# Work instructions:
Find how many lines in the listing below include the word "serve". Give that number only.

# Input data:
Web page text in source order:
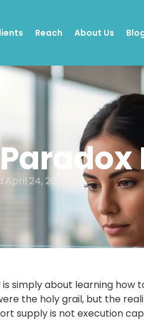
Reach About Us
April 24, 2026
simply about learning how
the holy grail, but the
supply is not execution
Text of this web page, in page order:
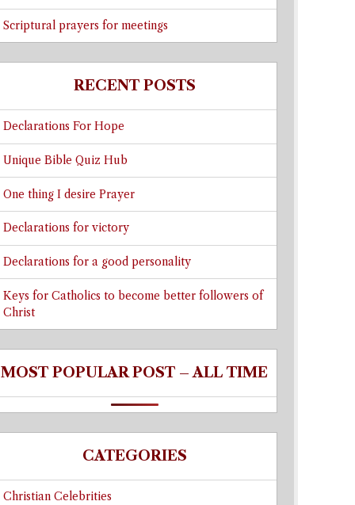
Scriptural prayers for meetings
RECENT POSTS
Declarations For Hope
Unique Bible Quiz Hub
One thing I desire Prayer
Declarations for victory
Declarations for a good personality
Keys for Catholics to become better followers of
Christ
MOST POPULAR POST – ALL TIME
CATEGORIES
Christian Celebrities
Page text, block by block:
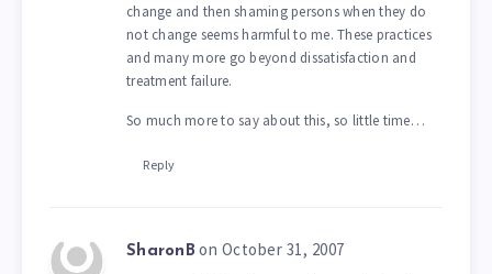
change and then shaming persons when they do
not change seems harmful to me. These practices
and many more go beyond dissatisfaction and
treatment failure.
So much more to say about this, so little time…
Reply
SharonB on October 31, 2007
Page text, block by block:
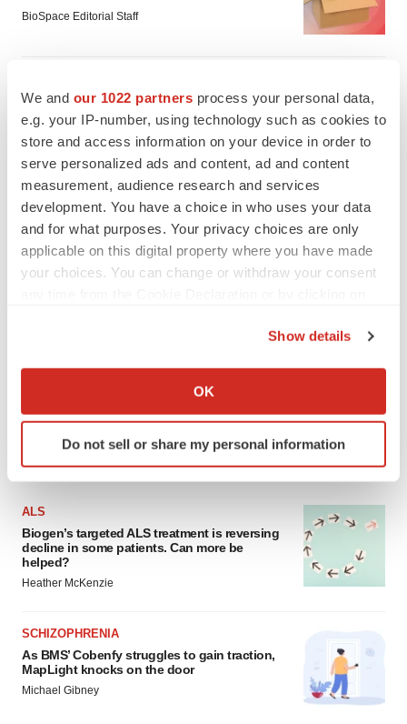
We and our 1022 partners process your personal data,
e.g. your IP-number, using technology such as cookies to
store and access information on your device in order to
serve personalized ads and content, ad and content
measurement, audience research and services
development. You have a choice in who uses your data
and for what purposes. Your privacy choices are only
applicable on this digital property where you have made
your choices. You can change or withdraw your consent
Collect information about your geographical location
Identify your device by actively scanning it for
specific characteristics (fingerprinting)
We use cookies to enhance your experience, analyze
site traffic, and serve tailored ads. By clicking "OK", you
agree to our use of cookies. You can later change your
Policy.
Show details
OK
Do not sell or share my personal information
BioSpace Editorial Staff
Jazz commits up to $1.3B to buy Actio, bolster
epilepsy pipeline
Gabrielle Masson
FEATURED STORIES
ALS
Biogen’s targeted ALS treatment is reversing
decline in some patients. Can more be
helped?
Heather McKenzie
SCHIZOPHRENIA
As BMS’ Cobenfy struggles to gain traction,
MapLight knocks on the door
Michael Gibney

# Solved exercise:
2